Task requirements:
Return the following from the records below: each line, word for word, starting with the line that contains "class InfoWindowExample extends" and going on through the line that contains "改变content (231, 450)", with nothing outside that range.

Input material:
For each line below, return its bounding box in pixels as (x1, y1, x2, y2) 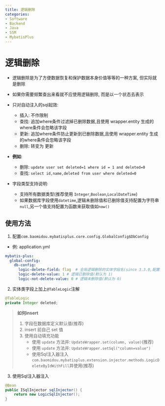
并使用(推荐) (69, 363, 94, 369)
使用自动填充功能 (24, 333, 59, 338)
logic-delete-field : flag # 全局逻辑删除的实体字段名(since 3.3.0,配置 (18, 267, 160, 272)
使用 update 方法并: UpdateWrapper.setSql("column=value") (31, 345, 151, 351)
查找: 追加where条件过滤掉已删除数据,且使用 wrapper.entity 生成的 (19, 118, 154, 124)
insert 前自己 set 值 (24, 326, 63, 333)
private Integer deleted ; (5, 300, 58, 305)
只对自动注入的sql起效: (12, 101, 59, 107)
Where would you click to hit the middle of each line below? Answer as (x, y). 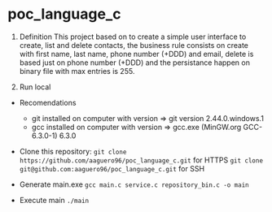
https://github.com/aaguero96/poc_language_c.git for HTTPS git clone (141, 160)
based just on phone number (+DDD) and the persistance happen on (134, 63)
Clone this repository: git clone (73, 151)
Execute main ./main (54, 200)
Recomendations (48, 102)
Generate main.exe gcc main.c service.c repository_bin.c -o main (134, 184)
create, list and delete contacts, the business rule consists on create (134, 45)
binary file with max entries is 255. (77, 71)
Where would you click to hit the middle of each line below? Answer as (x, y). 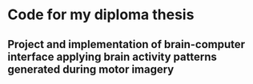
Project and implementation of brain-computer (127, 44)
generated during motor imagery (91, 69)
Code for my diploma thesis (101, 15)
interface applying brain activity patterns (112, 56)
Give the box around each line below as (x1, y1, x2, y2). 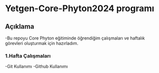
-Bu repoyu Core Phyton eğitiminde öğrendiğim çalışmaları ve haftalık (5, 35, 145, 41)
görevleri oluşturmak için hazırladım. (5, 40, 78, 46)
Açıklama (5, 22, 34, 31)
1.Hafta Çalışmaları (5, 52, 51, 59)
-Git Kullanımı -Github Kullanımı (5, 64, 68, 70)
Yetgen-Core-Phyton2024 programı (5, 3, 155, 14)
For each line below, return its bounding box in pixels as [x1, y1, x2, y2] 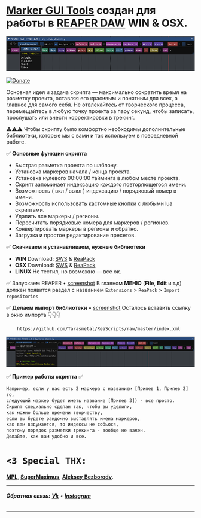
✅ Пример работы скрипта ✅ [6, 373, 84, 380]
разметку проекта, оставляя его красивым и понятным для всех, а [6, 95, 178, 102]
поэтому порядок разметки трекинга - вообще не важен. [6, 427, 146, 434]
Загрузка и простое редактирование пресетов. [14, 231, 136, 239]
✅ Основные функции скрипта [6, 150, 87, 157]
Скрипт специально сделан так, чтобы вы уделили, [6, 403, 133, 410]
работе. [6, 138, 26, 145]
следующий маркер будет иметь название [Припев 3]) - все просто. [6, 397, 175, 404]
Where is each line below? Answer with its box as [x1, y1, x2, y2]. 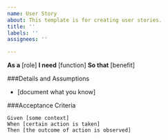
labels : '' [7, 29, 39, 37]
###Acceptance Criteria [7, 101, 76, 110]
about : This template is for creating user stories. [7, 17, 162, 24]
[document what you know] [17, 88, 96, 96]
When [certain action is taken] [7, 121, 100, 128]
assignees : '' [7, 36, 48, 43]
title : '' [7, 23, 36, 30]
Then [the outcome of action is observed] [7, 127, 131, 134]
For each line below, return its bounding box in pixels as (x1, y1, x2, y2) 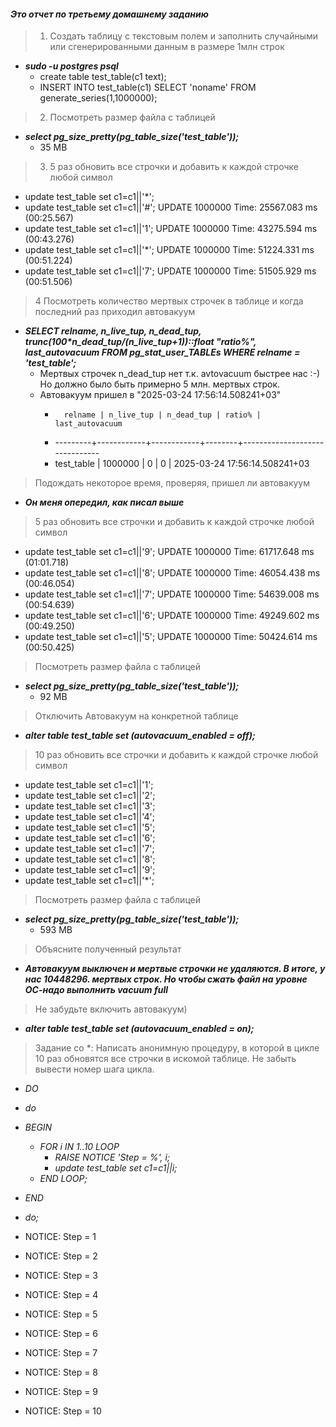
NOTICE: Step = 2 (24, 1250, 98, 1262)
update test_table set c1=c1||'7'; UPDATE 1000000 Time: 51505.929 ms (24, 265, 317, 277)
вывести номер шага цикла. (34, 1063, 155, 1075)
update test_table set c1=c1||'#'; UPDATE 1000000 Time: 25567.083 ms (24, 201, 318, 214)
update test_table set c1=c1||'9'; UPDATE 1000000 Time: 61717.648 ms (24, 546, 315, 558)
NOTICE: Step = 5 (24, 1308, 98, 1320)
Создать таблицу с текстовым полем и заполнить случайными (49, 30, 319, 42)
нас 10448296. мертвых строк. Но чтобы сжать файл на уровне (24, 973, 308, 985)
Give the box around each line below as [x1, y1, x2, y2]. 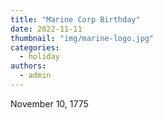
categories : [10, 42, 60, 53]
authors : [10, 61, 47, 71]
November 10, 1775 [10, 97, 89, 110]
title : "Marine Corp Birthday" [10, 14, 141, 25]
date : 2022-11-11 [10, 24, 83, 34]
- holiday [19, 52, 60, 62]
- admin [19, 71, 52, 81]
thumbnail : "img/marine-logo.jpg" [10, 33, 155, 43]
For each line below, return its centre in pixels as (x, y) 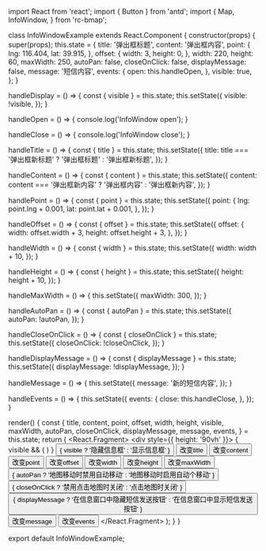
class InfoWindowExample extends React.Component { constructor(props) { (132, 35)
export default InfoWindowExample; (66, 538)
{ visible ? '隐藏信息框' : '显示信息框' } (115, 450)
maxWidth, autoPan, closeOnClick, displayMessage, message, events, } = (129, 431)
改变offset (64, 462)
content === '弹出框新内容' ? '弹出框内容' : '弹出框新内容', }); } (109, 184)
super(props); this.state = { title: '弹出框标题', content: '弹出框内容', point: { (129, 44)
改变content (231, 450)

---

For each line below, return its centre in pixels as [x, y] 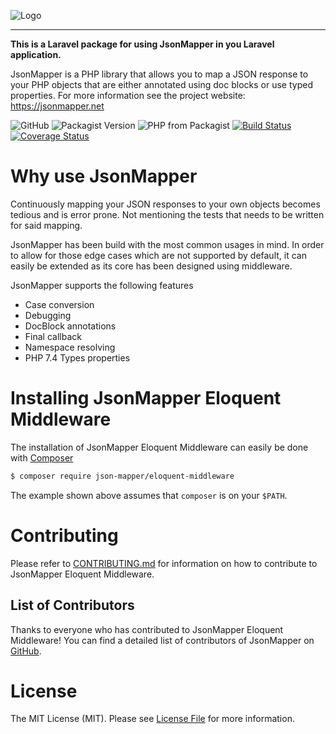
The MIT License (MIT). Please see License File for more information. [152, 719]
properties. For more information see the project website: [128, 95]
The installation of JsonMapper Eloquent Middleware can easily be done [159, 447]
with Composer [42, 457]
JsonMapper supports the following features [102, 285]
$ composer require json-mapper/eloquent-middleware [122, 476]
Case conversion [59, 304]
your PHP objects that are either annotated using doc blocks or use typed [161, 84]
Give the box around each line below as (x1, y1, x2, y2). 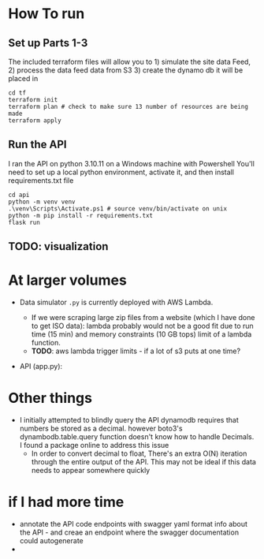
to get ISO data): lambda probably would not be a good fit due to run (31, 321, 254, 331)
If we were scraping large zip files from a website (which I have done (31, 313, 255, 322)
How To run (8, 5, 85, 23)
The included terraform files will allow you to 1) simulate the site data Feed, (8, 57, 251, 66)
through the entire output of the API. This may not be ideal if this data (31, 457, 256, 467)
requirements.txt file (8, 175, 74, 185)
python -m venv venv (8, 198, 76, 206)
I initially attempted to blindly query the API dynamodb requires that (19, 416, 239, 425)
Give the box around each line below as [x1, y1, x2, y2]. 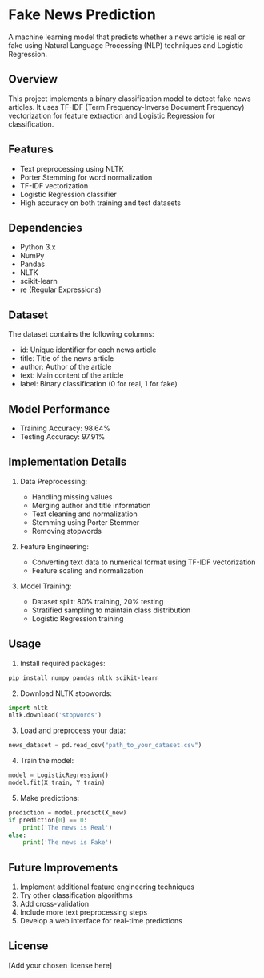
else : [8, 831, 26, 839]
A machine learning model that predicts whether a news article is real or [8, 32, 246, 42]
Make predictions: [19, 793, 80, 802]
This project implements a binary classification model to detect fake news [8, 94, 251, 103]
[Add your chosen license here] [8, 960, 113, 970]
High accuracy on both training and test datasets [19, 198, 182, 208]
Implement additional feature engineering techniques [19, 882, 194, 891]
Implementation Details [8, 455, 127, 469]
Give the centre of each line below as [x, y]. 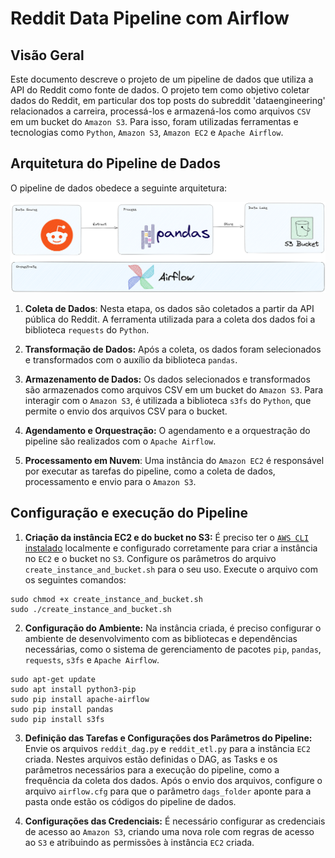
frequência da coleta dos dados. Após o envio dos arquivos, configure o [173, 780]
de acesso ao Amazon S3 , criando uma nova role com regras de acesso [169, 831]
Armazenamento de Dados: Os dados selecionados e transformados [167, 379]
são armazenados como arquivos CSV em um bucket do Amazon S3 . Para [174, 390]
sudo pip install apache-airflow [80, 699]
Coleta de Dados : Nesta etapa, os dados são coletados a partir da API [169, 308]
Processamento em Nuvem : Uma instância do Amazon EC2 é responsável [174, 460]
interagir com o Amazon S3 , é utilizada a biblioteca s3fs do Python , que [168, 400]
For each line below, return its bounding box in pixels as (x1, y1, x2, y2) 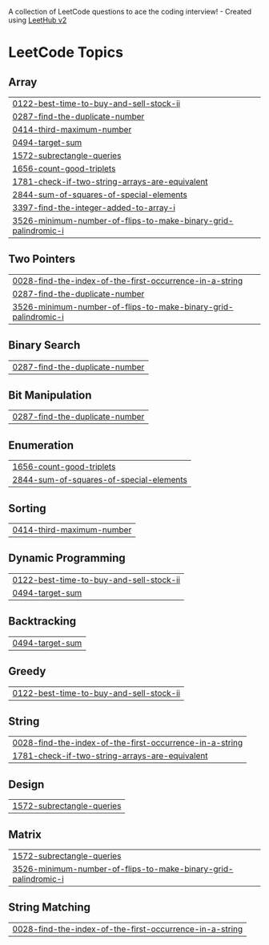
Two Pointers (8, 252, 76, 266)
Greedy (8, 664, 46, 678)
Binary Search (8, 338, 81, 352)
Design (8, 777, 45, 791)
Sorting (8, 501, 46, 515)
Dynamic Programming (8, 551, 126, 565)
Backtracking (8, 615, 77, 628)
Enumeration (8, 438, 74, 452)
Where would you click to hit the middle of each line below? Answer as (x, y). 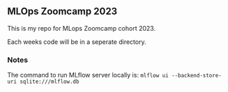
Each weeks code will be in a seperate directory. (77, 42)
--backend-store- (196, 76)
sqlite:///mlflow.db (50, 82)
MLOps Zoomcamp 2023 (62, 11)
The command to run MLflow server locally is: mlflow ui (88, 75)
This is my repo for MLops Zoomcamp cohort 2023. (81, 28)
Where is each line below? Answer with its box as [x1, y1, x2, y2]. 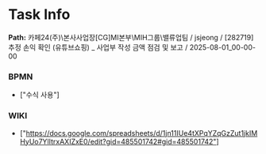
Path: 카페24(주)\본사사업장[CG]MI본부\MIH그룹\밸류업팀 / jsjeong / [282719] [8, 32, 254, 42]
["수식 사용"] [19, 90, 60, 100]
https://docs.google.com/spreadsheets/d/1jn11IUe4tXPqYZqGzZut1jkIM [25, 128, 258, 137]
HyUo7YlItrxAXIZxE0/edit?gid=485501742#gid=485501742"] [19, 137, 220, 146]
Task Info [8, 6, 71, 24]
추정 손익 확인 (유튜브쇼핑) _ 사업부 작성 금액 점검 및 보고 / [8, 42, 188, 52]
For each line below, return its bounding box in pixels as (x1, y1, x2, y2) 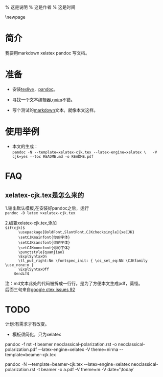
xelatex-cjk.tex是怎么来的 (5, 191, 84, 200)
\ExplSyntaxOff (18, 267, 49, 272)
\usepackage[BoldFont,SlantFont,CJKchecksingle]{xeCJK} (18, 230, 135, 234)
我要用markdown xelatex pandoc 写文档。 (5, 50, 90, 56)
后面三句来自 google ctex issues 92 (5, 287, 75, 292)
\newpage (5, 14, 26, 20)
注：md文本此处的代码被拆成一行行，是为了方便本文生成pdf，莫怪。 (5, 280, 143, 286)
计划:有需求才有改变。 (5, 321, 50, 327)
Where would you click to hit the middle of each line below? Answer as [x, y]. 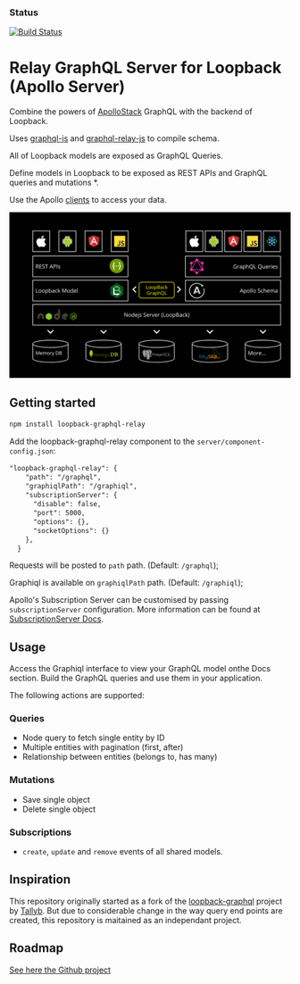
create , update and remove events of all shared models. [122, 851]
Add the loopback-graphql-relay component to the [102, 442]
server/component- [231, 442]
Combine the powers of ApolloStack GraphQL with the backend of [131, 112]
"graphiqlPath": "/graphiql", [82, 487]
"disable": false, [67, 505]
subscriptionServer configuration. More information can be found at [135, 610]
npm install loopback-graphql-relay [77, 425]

==

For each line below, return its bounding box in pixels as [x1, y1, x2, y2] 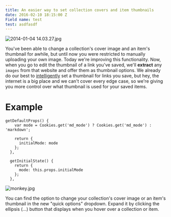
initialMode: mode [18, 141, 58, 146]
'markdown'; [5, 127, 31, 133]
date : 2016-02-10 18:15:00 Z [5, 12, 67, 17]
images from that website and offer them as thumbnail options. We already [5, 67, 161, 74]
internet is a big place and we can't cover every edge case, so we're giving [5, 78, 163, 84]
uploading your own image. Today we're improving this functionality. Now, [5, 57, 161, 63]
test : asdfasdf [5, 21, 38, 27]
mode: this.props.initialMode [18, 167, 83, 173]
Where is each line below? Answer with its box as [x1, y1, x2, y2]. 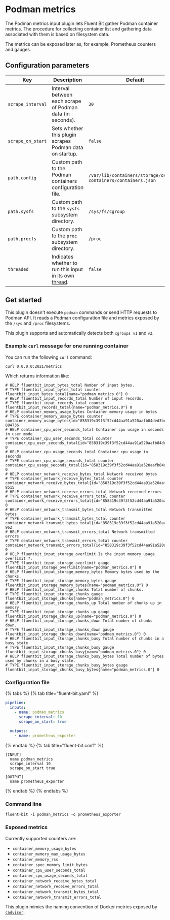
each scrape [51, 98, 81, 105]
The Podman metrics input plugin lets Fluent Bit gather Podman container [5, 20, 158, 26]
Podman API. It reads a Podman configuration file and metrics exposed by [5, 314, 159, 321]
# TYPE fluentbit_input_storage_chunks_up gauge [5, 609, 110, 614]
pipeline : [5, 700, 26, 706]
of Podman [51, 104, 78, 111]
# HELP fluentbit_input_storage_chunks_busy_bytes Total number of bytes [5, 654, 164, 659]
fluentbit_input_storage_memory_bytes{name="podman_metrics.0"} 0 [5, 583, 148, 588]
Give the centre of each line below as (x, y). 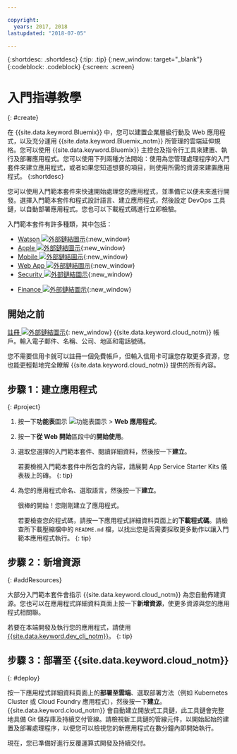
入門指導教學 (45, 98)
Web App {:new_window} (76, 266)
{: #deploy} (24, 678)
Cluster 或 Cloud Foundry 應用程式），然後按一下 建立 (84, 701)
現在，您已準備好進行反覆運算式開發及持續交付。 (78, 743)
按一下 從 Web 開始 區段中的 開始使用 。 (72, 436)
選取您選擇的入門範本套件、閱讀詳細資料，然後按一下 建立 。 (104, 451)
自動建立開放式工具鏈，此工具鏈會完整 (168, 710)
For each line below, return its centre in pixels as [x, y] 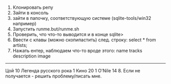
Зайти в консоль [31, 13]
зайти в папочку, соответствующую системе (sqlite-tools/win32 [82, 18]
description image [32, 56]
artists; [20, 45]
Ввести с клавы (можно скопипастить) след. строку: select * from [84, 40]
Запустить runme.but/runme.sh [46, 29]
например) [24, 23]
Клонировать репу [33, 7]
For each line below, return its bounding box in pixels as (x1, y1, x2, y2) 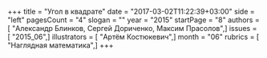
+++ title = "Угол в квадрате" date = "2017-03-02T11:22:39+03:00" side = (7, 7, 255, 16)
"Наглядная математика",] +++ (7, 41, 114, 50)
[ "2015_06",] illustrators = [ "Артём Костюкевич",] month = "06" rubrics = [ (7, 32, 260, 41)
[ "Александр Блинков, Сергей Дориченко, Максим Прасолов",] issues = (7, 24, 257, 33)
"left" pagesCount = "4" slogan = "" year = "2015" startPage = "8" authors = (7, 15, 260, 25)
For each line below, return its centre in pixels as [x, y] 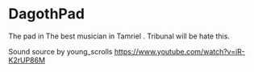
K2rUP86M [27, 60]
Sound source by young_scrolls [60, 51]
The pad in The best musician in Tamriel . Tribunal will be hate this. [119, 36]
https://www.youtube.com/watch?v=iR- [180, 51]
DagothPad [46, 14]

Solution to this task:
class InfoWindowExample extends React.Component { constructor(props) { (132, 35)
export default InfoWindowExample; (66, 538)
{ visible ? '隐藏信息框' : '显示信息框' } (115, 450)
maxWidth, autoPan, closeOnClick, displayMessage, message, events, } = (129, 431)
改变offset (64, 462)
content === '弹出框新内容' ? '弹出框内容' : '弹出框新内容', }); } (109, 184)
super(props); this.state = { title: '弹出框标题', content: '弹出框内容', point: { (129, 44)
改变content (231, 450)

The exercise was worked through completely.